Meta launched SeamlessM4T (Massively Multilingual & Multimodal Machine Translation), a cutting-edge AI translation model, both multimodal and multilingual, facilitating seamless communication through speech and text across diverse languages.
According to the SeamlessM4T research paper, Meta developed the SeamlessM4T model by using one million hours of open speech audio data for self-supervised speech representation with w2v-BERT 2.0. They combined this with a multimodal corpus named SeamlessAlign, containing aligned translations covering more than 470,000 hours. By adding human-labeled and pseudo-labeled data totaling 406,000 hours, Meta created a robust dataset. This enabled them to develop the first multitasking and multilingual system, SeamlessM4T.
SeamlessM4T provides a wide range of functions. It recognizes speech in almost 100 languages, translates speech to text for nearly 100 input and output languages, translates speech to speech for nearly 100 input and 36 output languages, converts text to text in nearly 100 languages, and transforms text to speech with support for around 100 input and 36 output languages.
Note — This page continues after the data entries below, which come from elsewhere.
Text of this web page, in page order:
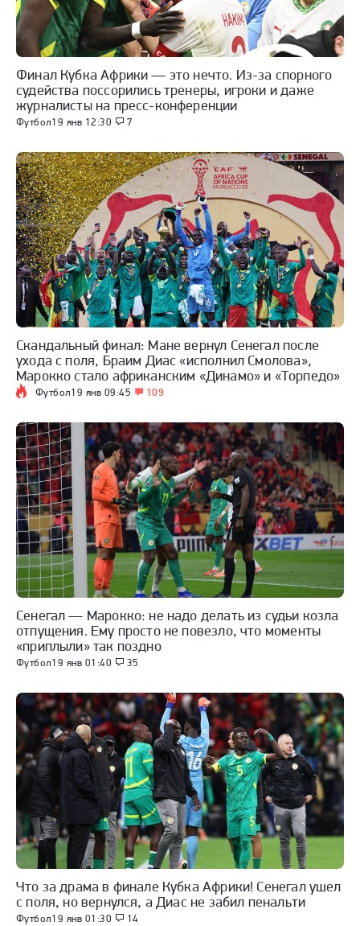
Футбол19 янв 12:30 7
Финал Кубка Африки — это нечто. Из-за спорного
судейства поссорились тренеры, игроки и даже
журналисты на пресс-конференции
Футбол19 янв 09:45 109
Скандальный финал: Мане вернул Сенегал после
ухода с поля, Браим Диас «исполнил Смолова»,
Марокко стало африканским «Динамо» и «Торпедо»
Футбол19 янв 01:40 35
Сенегал — Марокко: не надо делать из судьи козла
отпущения. Ему просто не повезло, что моменты
«приплыли» так поздно
Футбол19 янв 01:30 14
Что за драма в финале Кубка Африки! Сенегал ушел
с поля, но вернулся, а Диас не забил пенальти
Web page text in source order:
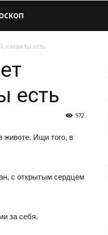
какая ты есть
есть
572
животе. Ищи того, в
с открытым сердцем
за себя.
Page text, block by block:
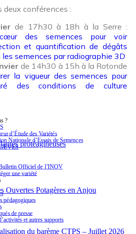
deux conférences :
de 17h30 à 18h à la Serre :
des semences pour voir
et quantification de dégâts
les semences par radiographie 3D
de 14h30 à 15h à la Rotonde
la vigueur des semences pour
des conditions de culture
protéagineuses
Ouvertes Potagères en Anjou
du barème CTPS – Juillet 2026
?
d’Étude des Variétés
Nationale d’Essais de Semences
Officiel de l’INOV
une variété
pédagogiques
de presse
et autres supports
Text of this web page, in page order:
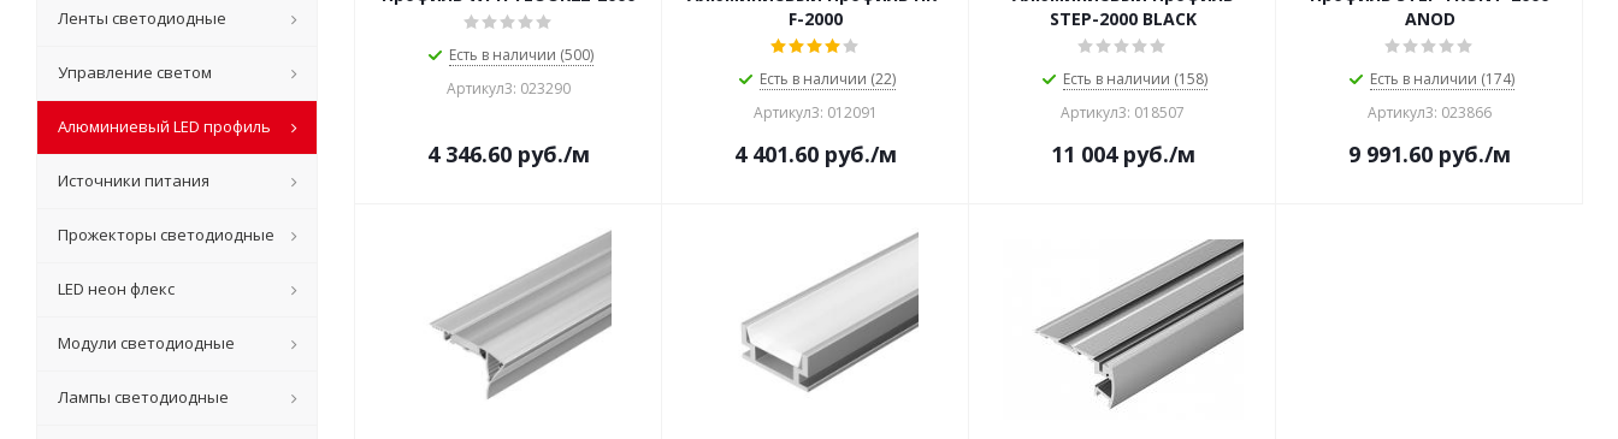
Есть в наличии (500)
Артикул3: 023290
4 346.60 руб./м
F-2000
Есть в наличии (22)
Артикул3: 012091
4 401.60 руб./м
STEP-2000 BLACK
Есть в наличии (158)
Артикул3: 018507
11 004руб./м
ANOD
Есть в наличии (174)
Артикул3: 023866
9 991.60 руб./м
Ленты светодиодные
Управление светом
Алюминиевый LED профиль
Источники питания
Прожекторы светодиодные
LED неон флекс
Модули светодиодные
Лампы светодиодные

Read More: Meta Introduced Code Llama, an AI-powered Tool for Coding and Debugging
Meta has made a public release of SeamlessM4T under CC BY-NC 4.0, inviting researchers and developers to build on this work. Additionally, they are sharing the metadata of SeamlessAlign, the largest open multimodal translation dataset ever.
In addition, they have further simplified the process for the developer’s community to conduct data mining on their individual monolingual datasets using SONAR, a comprehensive collection of text and speech sentence encoders, as well as stopes, a Meta library for processing multimodal data and parallel data mining. All these advancements are backed by fairseq2, Meta’s advanced sequence modeling library.
Users can explore the seamless communication translation demo through this link. This research demo supports translation for around 100 input and 35 output languages. It allows users to record a sentence, choose upto three languages for translation, and view transcriptions and translations.